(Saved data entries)
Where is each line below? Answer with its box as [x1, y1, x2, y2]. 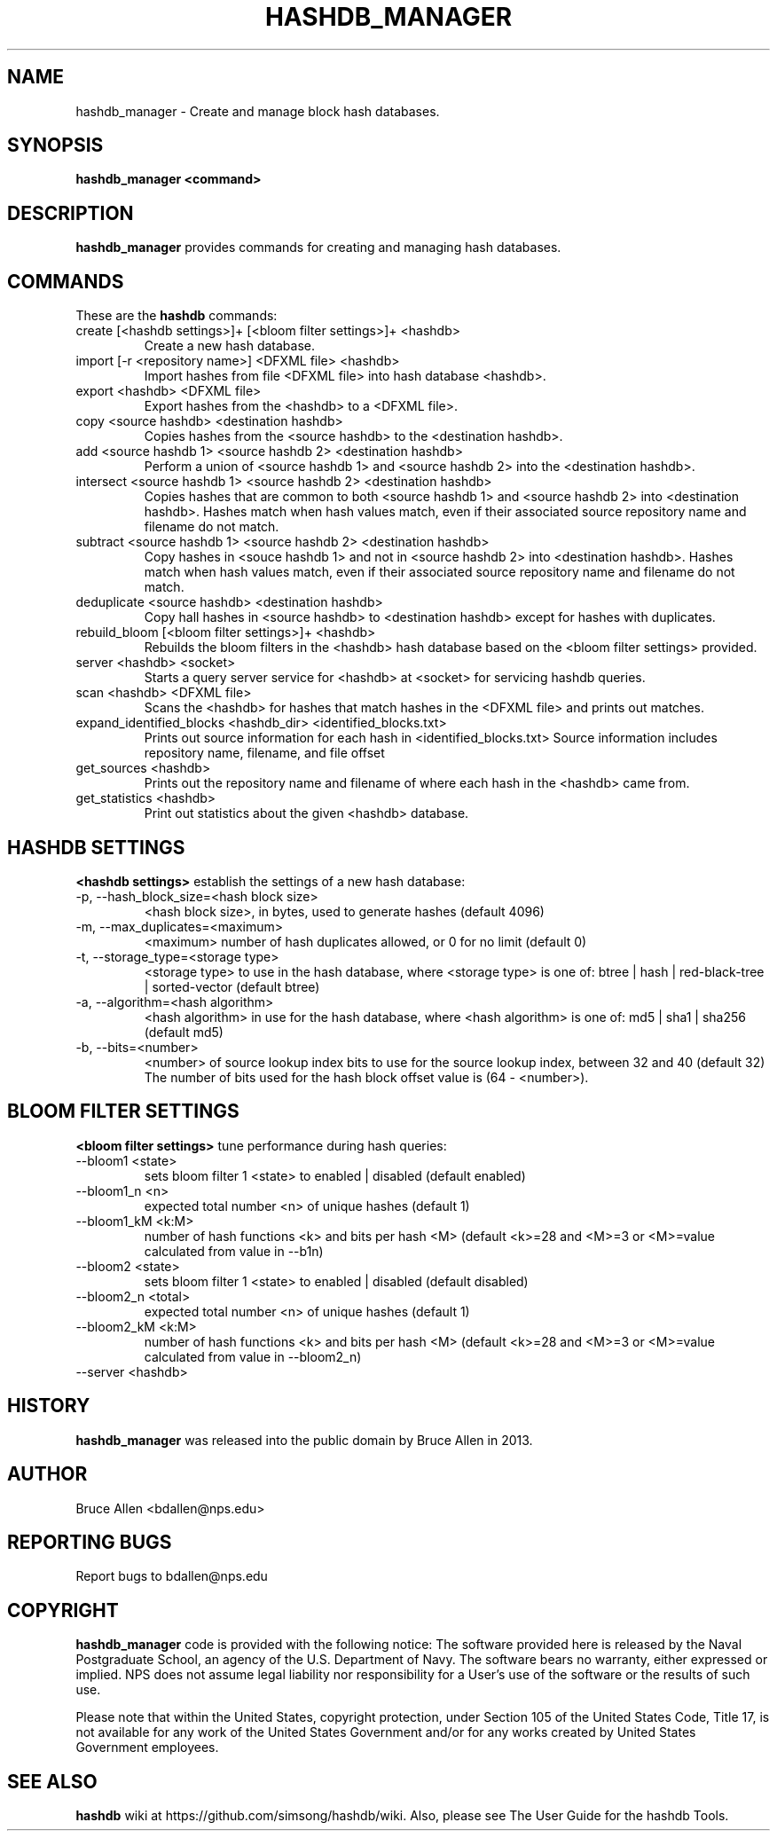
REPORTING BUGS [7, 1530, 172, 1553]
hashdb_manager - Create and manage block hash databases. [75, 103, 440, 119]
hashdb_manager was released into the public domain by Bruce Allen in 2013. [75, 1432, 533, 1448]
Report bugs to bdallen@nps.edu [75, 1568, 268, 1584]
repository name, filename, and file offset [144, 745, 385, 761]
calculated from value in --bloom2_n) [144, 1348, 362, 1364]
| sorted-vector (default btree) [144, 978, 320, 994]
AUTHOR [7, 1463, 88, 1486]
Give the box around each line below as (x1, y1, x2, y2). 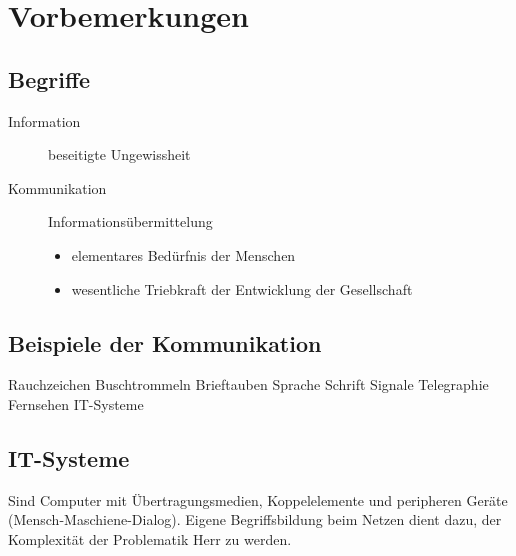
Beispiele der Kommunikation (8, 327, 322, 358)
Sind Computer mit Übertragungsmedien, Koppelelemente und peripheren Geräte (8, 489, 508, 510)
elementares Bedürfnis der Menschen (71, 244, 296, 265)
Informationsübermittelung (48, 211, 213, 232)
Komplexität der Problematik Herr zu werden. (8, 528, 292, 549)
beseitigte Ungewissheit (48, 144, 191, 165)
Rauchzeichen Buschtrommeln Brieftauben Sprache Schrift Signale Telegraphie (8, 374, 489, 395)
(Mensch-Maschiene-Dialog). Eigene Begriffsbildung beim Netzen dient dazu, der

> **Required action**: Pictures stay out; copy every entry above exactly.

> **Solution for this exercise**:
Where is each line below? Answer with its box as [x1, y1, x2, y2]. 
REPORTING BUGS [7, 1530, 172, 1553]
hashdb_manager - Create and manage block hash databases. [75, 103, 440, 119]
hashdb_manager was released into the public domain by Bruce Allen in 2013. [75, 1432, 533, 1448]
Report bugs to bdallen@nps.edu [75, 1568, 268, 1584]
repository name, filename, and file offset [144, 745, 385, 761]
calculated from value in --bloom2_n) [144, 1348, 362, 1364]
| sorted-vector (default btree) [144, 978, 320, 994]
AUTHOR [7, 1463, 88, 1486]
Give the box around each line below as (x1, y1, x2, y2). 
Beispiele der Kommunikation (8, 327, 322, 358)
Sind Computer mit Übertragungsmedien, Koppelelemente und peripheren Geräte (8, 489, 508, 510)
elementares Bedürfnis der Menschen (71, 244, 296, 265)
Informationsübermittelung (48, 211, 213, 232)
Komplexität der Problematik Herr zu werden. (8, 528, 292, 549)
beseitigte Ungewissheit (48, 144, 191, 165)
Rauchzeichen Buschtrommeln Brieftauben Sprache Schrift Signale Telegraphie (8, 374, 489, 395)
(Mensch-Maschiene-Dialog). Eigene Begriffsbildung beim Netzen dient dazu, der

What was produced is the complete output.